The main difference between real analytic and complex analytic for functions in $\mathbb R^2 = \mathbb C$ is the following (I assume all the functions are smooth and we are working around $p=0$ for calculations):
Being real analytic at a point $p$ speaks about the growth of the derivatives in a neighbourhood of $p$. It is a very "analysis" property, because every smooth function $F : \mathbb R^2 \to \mathbb R^2$ can be "represented" in a neighbourhood of $p$ as
$$
F \equiv \sum_{n,m =0}^{\infty} \frac{\partial^{n+m}F}{\partial x^i\partial y^j}(0,0)\frac{x^i y^j}{i!j!}
$$
You can interpret $\equiv$ as you wish, but for example, by Taylor's theorem, these functions are equal to order $k$ for all $k \in \mathbb N$. The function is real analytic if $\equiv$ is an equality (this is, if the power series converges uniformly and coincides with $f$).
However, the obstruction to being complex analytic is bigger because it is "algebraic". Let me explain this:
Take $F$ as before. Because $\mathbb R^2 = \mathbb C$, you can think of $F=(F_1, F_2) = F_1+iF_2$. If $F$ is real analytic, then it is of the form
$$
F= \sum_{n,m=0}^{\infty} (a_{n,m}+ib_{n,m}) x^n y^m = \sum_{n,m=0}^{\infty} c_{n,m} x^n y^m
$$
For some complex $c_{n,m}$. You could define complex analytic functions as those that can be written in this form (convergent power series etc) but it doesn't seem very correct because $x,y$ are not the natural coordinates of the complex plane, so we use the formulas $z = x+iy, \bar z = x-iy$ to get $x = \frac{z+\bar z }{2}$ $y = \frac{z-\bar z}{2}$. After expanding all the powers, we get a representation
$$
F= \sum_{n,m=0}^\infty d_{n,m} z^n \bar z^m
$$
for some complex $d_{n,m}$. However, we have not done anything new. A funcion $F : \mathbb C \to \mathbb C$ can be written in this form iff it is real analyitic. Now, if you try to treat $\mathbb C$ as if it was a completely different field from $\mathbb R$, then complex analytic functions $F : F : \mathbb C \to \mathbb C$ should have a 1-dimensional power series representation (like real analytic functions $f : \mathbb R \to \mathbb R$), so you have to pick one variable. It turns out that the best thing is to pick $z$ as your variable.
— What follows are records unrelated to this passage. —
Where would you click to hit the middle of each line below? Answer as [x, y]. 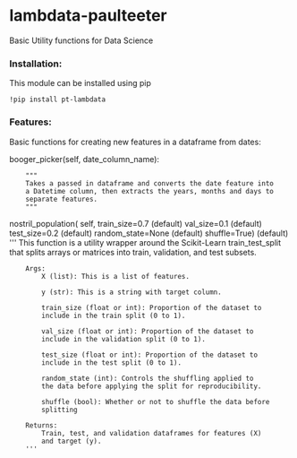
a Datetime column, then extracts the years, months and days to [150, 191]
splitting [59, 410]
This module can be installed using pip [81, 83]
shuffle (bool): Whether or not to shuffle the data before [156, 402]
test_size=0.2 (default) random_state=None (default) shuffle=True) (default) [149, 233]
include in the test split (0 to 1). [111, 363]
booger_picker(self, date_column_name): [84, 159]
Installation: [36, 64]

Then, complex analytic function should be of the form
$$
G = \sum_{n=0}^\infty e_n x^n
$$
Compare this to the representation of $F$. We are saying that a real analytic function is complex analytic when all the $d_{n,m}=0$ for all $m>0$. This is a VERY strong condition, and undoing the changes $z, \bar z$ yields it imposes an infinite set of algebraic conditions on the derivatives of $F$ wrt $x$ and $y$. We are saying that almost all the terms are $0$. It is basically reducing the information needed to encode a function from $\mathbb C^{\mathbb N \times \mathbb N}$ to $\mathbb C^{ \mathbb N}$ (I know these sets are equipotent, but think about it as linear vs quatratic growth).
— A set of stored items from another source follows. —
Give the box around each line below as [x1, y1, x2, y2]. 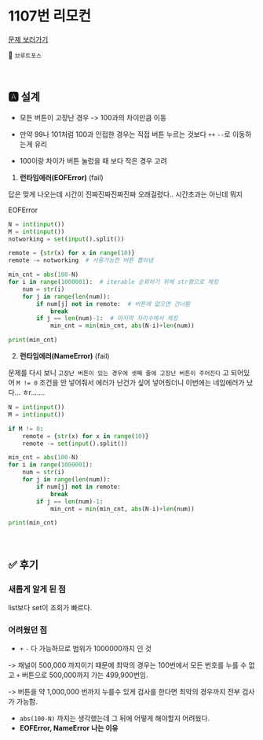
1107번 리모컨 [8, 7, 92, 25]
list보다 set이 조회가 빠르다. [8, 602, 93, 612]
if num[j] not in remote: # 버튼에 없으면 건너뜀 [36, 300, 191, 307]
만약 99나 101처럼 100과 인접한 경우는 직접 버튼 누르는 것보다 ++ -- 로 [19, 129, 231, 138]
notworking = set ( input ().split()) [8, 235, 125, 243]
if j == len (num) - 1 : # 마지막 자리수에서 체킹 [36, 315, 178, 322]
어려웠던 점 [8, 624, 48, 635]
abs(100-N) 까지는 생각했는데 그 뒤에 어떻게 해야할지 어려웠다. [19, 713, 210, 723]

The magic of complex analysis is being able to treat with this functions with so much ease, and this is a very very specific thing about the pair of fields $\mathbb R \subset \mathbb C$, and the main theorem is that if a $\mathcal C^1$ function $F : \mathbb R ^2 \to \mathbb R ^2$ satisfies the algebraic equations that I mentioned earlier for their first order derivatives (which are called the Cauchy-Riemann) equations, then it is complex analytic and therefore satisfies all these equations. This is one of the reasons why complex analysis is so beautiful and unexpected.
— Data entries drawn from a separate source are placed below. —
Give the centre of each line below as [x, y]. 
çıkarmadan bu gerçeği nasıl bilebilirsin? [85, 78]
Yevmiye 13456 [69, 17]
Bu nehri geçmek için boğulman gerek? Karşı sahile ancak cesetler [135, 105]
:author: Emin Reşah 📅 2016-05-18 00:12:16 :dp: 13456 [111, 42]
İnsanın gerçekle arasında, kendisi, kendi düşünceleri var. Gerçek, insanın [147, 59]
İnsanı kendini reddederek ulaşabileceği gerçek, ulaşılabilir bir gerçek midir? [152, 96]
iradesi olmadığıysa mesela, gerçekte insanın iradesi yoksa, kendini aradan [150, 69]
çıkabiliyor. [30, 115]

So, IMO the main you should keep is that $F$-analytic functions, where $F$ is a complete field like $\mathbb R $ or $\mathbb C$ (but also like the $p$-adics $\mathbb Q_p$) should be defined in terms of $F$ only, trying to generalize how you define them in $\mathbb R$ and that these definitions don't need to have anything to do with each other. For example, the difference between complex and real analytic is huge. However, just in the case $\mathbb R \subset \mathbb C$ it turns out that there is a very particular and interesting connection between the definitions.